• PROBLEM TO WORK ON:
Reproduce verbatim all of the data given below, but do not carry over the images.

-- DATA FOR THE TASK follows --

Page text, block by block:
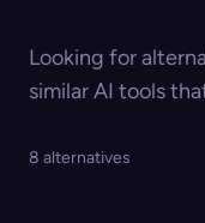
Looking for
similar AI tools
8 alternatives
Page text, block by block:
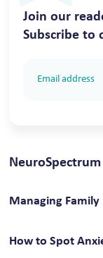
Join our
Subscribe to
Managing Family
How to Spot
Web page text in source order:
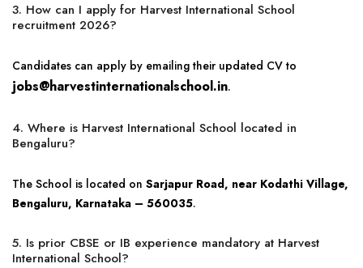
3. How can I apply for Harvest International School
recruitment 2026?
Candidates can apply by emailing their updated CV to
jobs@harvestinternationalschool.in.
4. Where is Harvest International School located in
Bengaluru?
The School is located on Sarjapur Road, near Kodathi Village,
Bengaluru, Karnataka – 560035.
5. Is prior CBSE or IB experience mandatory at Harvest
International School?
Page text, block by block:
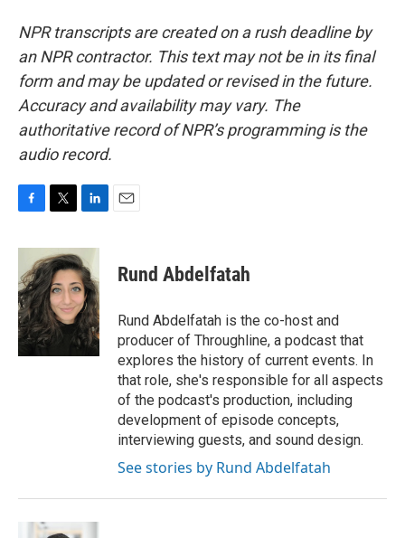
NPR transcripts are created on a rush deadline by
an NPR contractor. This text may not be in its final
form and may be updated or revised in the future.
Accuracy and availability may vary. The
authoritative record of NPR’s programming is the
audio record.
c
b
o
o
k
i
t
t
e
r
n
k
e
d
I
n
Rund Abdelfatah
Rund Abdelfatah is the co-host and
producer of Throughline, a podcast that
explores the history of current events. In
that role, she's responsible for all aspects
of the podcast's production, including
development of episode concepts,
interviewing guests, and sound design.
See stories by Rund Abdelfatah
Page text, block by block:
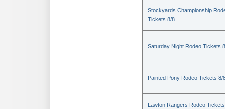
Stockyards Championship
Tickets 8/8
Saturday Night Rodeo Tickets
Painted Pony Rodeo Tickets 8/
Lawton Rangers Rodeo Tickets
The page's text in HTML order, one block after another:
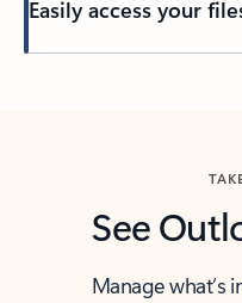
Easily access your
See
Manage what’s
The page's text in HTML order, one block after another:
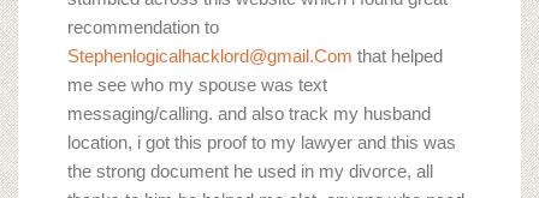
recommendation to
Stephenlogicalhacklord@gmail.Com that helped
me see who my spouse was text
messaging/calling. and also track my husband
location, i got this proof to my lawyer and this was
the strong document he used in my divorce, all
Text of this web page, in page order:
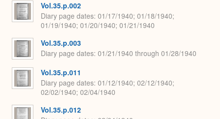
Vol.35.p.002
Diary page dates 01/17/1940; 01/18/1940;
01/19/1940; 01/20/1940; 01/21/1940
Vol.35.p.003
Diary page dates 01/21/1940 through 01/28/1940
Vol.35.p.011
Diary page dates 01/12/1940; 02/12/1940;
02/02/1940; 02/04/1940
Vol.35.p.012

-- DATA FOR THE TASK concluded --

• ANSWER BELOW:
Page text, block by block:
Looking for
similar AI tools
8 alternatives
Page text, block by block:
Join our
Subscribe to
Managing Family
How to Spot
Web page text in source order:
3. How can I apply for Harvest International School
recruitment 2026?
Candidates can apply by emailing their updated CV to
jobs@harvestinternationalschool.in.
4. Where is Harvest International School located in
Bengaluru?
The School is located on Sarjapur Road, near Kodathi Village,
Bengaluru, Karnataka – 560035.
5. Is prior CBSE or IB experience mandatory at Harvest
International School?
Page text, block by block:
NPR transcripts are created on a rush deadline by
an NPR contractor. This text may not be in its final
form and may be updated or revised in the future.
Accuracy and availability may vary. The
authoritative record of NPR’s programming is the
audio record.
c
b
o
o
k
i
t
t
e
r
n
k
e
d
I
n
Rund Abdelfatah
Rund Abdelfatah is the co-host and
producer of Throughline, a podcast that
explores the history of current events. In
that role, she's responsible for all aspects
of the podcast's production, including
development of episode concepts,
interviewing guests, and sound design.
See stories by Rund Abdelfatah
Page text, block by block:
Stockyards Championship
Tickets 8/8
Saturday Night Rodeo Tickets
Painted Pony Rodeo Tickets 8/
Lawton Rangers Rodeo Tickets
The page's text in HTML order, one block after another:
Easily access your
See
Manage what’s
The page's text in HTML order, one block after another:
recommendation to
Stephenlogicalhacklord@gmail.Com that helped
me see who my spouse was text
messaging/calling. and also track my husband
location, i got this proof to my lawyer and this was
the strong document he used in my divorce, all
Text of this web page, in page order:
Vol.35.p.002
Diary page dates 01/17/1940; 01/18/1940;
01/19/1940; 01/20/1940; 01/21/1940
Vol.35.p.003
Diary page dates 01/21/1940 through 01/28/1940
Vol.35.p.011
Diary page dates 01/12/1940; 02/12/1940;
02/02/1940; 02/04/1940
Vol.35.p.012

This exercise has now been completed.